Still won’t play. What else am I missing? I compared the output of the new file and the one recorded by phone using an online diff tool to see the differences. There were a lot, so I will not paste the image here. They differed in a lot of things as some metadata was present in one and some was present in the other. The only difference in the streams themselves that belonged to a feature owned by both the files and was not dynamic such as the time, or meaningless for me such as the bitrate was this: yuv422p from the tape and yuv420p from the phone. As it turns out YUV is a color palette where Y is the luma or brightness of a given color, and U and V are the chrominance components. yuv422p and yuv420p differ in the encoding of the colors. So what was missing is simply converting the color encoding too.

$ ffmpeg -i first_christmas_final.mkv -c:v h264 -c:a aac -pix_fmt yuv420p output.mp4

Finally the end result plays on TV so it can be distributed among relatives, can be edited by all kinds of video editors and most of the process can be automated thanks to the fact that only ffmpeg was used. And luckily we have a year to create the montage too… hope it will be enough this time.


Half a year later I still receive VHS tapes to digitalize them and I have gained some experience meanwhile.

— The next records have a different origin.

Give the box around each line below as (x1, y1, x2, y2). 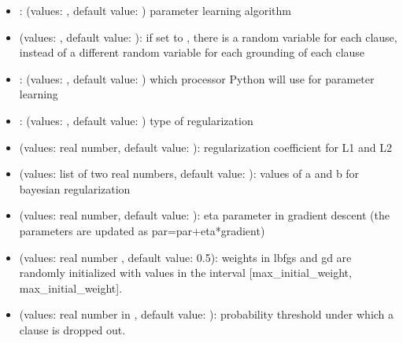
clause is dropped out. (19, 321, 126, 337)
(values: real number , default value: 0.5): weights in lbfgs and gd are (19, 249, 352, 265)
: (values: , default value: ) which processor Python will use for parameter (19, 70, 375, 87)
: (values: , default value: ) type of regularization (19, 112, 253, 128)
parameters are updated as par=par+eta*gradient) (19, 222, 265, 238)
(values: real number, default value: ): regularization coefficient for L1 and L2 (19, 138, 392, 155)
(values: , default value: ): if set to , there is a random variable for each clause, (19, 28, 397, 45)
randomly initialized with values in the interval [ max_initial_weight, (19, 264, 352, 281)

Since last time I have learnt to understand warnings ffmpeg gave me, so I came up with the ultimate command that is able to read both the audio and video input, and convert the pixel format to yuv420p in the meantime:

$ ffmpeg -f v4l2 -framerate <framerate> -thread_queue_size 512 -i <input device> -f alsa -thread_queue_size 512 -i <input device> -t <duration of video> -c:v h264 -c:a aac -pix_fmt yuv420p <output filename>

eg.:

$ ffmpeg -f v4l2 -framerate 25 -thread_queue_size 512 -i /dev/video1 -f alsa -thread_queue_size 512 -i hw:2,0 -t 02:14:32 -c:v h264 -c:a aac -pix_fmt yuv420p output.mp4

With the previous commands the CPU load went through the roof, and I assumed that my processor was just not powerful enough to convert audio and video at the same time. I was wondering a bit how other video editing software managed to pull that trick off, but didn’t give it too much thought. Then I saw the warning “Thread message queue blocking; consider raising the thread_queue_size option (current value: 8)”, so I raised it and now I can actually use my computer while the tape is being captured.